**Exercise instructions**.
Since each line must match the original, copy out the records with no differences at all.

[Data excerpts]
===============
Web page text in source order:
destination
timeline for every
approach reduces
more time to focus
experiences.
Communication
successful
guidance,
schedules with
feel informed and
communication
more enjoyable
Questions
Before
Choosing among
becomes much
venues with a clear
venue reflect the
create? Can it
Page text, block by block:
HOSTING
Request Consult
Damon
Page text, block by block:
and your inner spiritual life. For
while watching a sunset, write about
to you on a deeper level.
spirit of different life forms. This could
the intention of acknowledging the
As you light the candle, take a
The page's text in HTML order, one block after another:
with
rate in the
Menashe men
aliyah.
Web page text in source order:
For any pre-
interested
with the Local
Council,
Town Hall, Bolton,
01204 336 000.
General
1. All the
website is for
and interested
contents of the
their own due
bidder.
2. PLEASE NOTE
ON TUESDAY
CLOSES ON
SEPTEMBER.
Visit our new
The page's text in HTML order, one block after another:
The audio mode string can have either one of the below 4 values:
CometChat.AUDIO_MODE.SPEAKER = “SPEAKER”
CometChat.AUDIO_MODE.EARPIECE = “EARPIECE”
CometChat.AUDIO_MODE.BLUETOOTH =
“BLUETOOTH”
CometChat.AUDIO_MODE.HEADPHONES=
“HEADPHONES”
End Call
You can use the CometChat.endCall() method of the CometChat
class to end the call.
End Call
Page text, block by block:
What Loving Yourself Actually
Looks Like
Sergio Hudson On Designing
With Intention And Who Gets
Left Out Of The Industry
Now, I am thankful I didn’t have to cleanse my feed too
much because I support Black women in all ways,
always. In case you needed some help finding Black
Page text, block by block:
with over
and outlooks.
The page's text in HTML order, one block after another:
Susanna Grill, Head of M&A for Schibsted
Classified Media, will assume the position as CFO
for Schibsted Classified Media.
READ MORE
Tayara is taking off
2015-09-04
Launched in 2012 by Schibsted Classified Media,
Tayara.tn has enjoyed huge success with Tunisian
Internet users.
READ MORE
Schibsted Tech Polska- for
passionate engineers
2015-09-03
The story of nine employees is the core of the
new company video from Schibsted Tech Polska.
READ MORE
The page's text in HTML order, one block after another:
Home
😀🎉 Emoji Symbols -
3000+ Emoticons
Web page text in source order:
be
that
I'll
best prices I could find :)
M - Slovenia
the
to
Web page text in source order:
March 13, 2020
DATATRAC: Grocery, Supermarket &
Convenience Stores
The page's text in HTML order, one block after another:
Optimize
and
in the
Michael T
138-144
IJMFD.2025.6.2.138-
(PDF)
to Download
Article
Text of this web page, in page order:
===============
**Solution**.
Web page text in source order:
destination
timeline for every
approach reduces
more time to focus
experiences.
Communication
successful
guidance,
schedules with
feel informed and
communication
more enjoyable
Questions
Before
Choosing among
becomes much
venues with a clear
venue reflect the
create? Can it
Page text, block by block:
HOSTING
Request Consult
Damon
Page text, block by block:
and your inner spiritual life. For
while watching a sunset, write about
to you on a deeper level.
spirit of different life forms. This could
the intention of acknowledging the
As you light the candle, take a
The page's text in HTML order, one block after another:
with
rate in the
Menashe men
aliyah.
Web page text in source order:
For any pre-
interested
with the Local
Council,
Town Hall, Bolton,
01204 336 000.
General
1. All the
website is for
and interested
contents of the
their own due
bidder.
2. PLEASE NOTE
ON TUESDAY
CLOSES ON
SEPTEMBER.
Visit our new
The page's text in HTML order, one block after another:
The audio mode string can have either one of the below 4 values:
CometChat.AUDIO_MODE.SPEAKER = “SPEAKER”
CometChat.AUDIO_MODE.EARPIECE = “EARPIECE”
CometChat.AUDIO_MODE.BLUETOOTH =
“BLUETOOTH”
CometChat.AUDIO_MODE.HEADPHONES=
“HEADPHONES”
End Call
You can use the CometChat.endCall() method of the CometChat
class to end the call.
End Call
Page text, block by block:
What Loving Yourself Actually
Looks Like
Sergio Hudson On Designing
With Intention And Who Gets
Left Out Of The Industry
Now, I am thankful I didn’t have to cleanse my feed too
much because I support Black women in all ways,
always. In case you needed some help finding Black
Page text, block by block:
with over
and outlooks.
The page's text in HTML order, one block after another:
Susanna Grill, Head of M&A for Schibsted
Classified Media, will assume the position as CFO
for Schibsted Classified Media.
READ MORE
Tayara is taking off
2015-09-04
Launched in 2012 by Schibsted Classified Media,
Tayara.tn has enjoyed huge success with Tunisian
Internet users.
READ MORE
Schibsted Tech Polska- for
passionate engineers
2015-09-03
The story of nine employees is the core of the
new company video from Schibsted Tech Polska.
READ MORE
The page's text in HTML order, one block after another:
Home
😀🎉 Emoji Symbols -
3000+ Emoticons
Web page text in source order:
be
that
I'll
best prices I could find :)
M - Slovenia
the
to
Web page text in source order:
March 13, 2020
DATATRAC: Grocery, Supermarket &
Convenience Stores
The page's text in HTML order, one block after another:
Optimize
and
in the
Michael T
138-144
IJMFD.2025.6.2.138-
(PDF)
to Download
Article
Text of this web page, in page order:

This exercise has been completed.